Output, word for word, the lines of this listing that fall between the line with "This work is" and the line with "other www.evaholymatrimony.com Members.", counting both of those lines, and no others.
*** Data ***
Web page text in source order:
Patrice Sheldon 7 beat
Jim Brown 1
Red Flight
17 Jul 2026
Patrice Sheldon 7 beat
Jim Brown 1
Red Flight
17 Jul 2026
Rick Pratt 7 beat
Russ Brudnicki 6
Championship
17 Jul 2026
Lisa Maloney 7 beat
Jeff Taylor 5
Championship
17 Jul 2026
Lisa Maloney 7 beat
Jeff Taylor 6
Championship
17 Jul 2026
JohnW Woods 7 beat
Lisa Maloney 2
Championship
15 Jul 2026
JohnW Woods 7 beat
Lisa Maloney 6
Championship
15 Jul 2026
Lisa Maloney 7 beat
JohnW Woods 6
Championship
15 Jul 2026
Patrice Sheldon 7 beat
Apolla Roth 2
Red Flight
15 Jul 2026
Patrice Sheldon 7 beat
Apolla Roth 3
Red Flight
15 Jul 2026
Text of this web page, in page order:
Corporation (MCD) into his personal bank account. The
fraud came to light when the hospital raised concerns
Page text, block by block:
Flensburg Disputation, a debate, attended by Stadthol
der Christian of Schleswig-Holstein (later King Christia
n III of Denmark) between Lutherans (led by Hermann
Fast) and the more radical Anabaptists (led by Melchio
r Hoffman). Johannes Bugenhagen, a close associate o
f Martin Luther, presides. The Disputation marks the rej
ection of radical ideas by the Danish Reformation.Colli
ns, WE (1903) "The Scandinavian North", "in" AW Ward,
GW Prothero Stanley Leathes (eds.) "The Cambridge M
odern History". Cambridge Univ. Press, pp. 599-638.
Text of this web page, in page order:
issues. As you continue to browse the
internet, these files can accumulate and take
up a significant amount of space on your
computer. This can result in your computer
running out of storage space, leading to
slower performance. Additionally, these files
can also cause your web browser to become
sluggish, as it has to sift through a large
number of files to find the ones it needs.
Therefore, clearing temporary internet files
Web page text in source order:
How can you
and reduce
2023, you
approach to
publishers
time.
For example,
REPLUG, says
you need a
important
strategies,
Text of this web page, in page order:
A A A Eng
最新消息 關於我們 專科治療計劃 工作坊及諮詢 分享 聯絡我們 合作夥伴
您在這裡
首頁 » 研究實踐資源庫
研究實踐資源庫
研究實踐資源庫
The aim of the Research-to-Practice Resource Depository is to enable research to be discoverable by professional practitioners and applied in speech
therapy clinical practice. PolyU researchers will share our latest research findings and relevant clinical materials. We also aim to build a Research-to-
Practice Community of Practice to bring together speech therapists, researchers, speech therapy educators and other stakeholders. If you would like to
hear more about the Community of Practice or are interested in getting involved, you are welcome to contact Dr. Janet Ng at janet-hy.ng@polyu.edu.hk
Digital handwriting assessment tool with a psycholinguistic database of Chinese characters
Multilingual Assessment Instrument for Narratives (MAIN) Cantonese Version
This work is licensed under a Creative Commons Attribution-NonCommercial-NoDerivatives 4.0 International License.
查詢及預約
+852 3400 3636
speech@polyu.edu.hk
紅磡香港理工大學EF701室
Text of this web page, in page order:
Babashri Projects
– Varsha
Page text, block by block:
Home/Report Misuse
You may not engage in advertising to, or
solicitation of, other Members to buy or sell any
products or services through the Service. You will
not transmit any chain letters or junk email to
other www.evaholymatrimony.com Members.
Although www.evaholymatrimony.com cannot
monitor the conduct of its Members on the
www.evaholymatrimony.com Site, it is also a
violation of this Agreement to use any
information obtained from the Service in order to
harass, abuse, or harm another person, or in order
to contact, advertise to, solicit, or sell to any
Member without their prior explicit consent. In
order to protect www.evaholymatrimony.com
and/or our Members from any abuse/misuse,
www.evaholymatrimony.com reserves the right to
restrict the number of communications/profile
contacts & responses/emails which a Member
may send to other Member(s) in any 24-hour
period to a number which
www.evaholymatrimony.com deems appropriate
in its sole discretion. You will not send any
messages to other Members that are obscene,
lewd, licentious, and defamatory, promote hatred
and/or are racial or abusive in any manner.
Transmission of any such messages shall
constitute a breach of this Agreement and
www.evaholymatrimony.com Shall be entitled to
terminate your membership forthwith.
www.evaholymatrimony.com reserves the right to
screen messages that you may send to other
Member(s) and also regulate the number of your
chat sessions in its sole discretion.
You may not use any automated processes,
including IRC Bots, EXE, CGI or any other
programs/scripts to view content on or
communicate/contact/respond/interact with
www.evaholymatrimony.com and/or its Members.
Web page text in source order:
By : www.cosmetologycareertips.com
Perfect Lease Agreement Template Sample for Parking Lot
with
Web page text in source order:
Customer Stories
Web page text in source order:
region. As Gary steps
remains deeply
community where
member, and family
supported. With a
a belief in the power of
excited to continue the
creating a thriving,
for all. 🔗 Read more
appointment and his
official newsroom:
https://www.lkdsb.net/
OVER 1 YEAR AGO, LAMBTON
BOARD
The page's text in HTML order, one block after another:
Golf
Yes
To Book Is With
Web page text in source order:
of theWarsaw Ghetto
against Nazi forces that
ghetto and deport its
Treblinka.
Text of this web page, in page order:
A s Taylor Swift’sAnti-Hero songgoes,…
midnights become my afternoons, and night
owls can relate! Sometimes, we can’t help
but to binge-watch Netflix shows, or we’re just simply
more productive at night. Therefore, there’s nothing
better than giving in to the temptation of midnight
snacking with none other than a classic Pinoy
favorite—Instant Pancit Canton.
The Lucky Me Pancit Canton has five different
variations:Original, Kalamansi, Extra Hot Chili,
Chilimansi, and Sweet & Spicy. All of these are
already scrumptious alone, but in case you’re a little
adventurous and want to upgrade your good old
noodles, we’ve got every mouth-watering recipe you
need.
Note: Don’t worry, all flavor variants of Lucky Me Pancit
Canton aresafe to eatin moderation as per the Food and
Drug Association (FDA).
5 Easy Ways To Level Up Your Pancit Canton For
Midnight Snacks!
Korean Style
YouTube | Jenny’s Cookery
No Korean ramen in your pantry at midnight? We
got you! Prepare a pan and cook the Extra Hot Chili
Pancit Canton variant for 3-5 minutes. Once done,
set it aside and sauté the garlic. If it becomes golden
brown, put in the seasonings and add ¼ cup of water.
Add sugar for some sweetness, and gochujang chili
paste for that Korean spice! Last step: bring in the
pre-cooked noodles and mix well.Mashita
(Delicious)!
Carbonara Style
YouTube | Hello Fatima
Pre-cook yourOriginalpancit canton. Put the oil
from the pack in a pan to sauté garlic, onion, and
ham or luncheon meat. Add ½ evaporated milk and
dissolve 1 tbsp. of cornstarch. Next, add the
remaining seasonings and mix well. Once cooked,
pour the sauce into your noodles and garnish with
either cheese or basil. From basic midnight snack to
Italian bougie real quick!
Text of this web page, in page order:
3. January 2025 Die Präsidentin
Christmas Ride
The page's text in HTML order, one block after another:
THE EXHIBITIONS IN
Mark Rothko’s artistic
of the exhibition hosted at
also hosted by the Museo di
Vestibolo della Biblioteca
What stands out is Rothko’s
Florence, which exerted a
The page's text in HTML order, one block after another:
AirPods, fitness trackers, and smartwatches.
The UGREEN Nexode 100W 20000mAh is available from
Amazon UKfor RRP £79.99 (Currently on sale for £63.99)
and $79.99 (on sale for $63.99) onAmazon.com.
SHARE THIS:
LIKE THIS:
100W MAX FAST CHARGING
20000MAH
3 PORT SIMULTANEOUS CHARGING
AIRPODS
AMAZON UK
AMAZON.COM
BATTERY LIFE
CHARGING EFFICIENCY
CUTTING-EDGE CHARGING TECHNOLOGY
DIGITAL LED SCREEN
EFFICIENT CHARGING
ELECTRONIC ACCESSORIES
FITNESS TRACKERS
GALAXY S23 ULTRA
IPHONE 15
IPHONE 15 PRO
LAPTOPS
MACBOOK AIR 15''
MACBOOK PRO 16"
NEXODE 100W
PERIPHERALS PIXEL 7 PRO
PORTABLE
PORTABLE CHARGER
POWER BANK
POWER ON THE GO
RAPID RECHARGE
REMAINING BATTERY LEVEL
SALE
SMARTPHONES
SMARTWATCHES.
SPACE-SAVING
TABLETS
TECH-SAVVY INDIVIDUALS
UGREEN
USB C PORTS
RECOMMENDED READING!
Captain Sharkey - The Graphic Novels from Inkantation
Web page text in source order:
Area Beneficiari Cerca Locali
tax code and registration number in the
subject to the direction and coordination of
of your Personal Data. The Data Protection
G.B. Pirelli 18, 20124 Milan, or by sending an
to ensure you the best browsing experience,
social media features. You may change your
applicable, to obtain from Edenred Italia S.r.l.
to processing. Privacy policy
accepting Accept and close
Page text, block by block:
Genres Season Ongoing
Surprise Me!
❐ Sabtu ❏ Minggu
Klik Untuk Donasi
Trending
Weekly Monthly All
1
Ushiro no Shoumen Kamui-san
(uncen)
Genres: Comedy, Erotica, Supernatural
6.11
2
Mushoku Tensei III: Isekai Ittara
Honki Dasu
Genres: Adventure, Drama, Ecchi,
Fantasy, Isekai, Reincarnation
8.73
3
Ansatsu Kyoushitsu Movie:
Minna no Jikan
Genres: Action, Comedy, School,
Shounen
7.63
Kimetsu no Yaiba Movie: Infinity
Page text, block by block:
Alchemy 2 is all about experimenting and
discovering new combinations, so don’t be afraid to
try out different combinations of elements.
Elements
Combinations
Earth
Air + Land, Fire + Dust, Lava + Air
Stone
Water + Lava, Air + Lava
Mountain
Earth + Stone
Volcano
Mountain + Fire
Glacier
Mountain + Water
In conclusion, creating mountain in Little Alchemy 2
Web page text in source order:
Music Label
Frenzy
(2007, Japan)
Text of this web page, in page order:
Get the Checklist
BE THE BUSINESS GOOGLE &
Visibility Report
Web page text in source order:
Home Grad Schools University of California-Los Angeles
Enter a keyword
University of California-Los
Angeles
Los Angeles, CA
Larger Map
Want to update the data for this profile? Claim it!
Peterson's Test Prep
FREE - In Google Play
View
***
Your response:
This work is licensed under a Creative Commons Attribution-NonCommercial-NoDerivatives 4.0 International License.
查詢及預約
+852 3400 3636
speech@polyu.edu.hk
紅磡香港理工大學EF701室
Text of this web page, in page order:
Babashri Projects
– Varsha
Page text, block by block:
Home/Report Misuse
You may not engage in advertising to, or
solicitation of, other Members to buy or sell any
products or services through the Service. You will
not transmit any chain letters or junk email to
other www.evaholymatrimony.com Members.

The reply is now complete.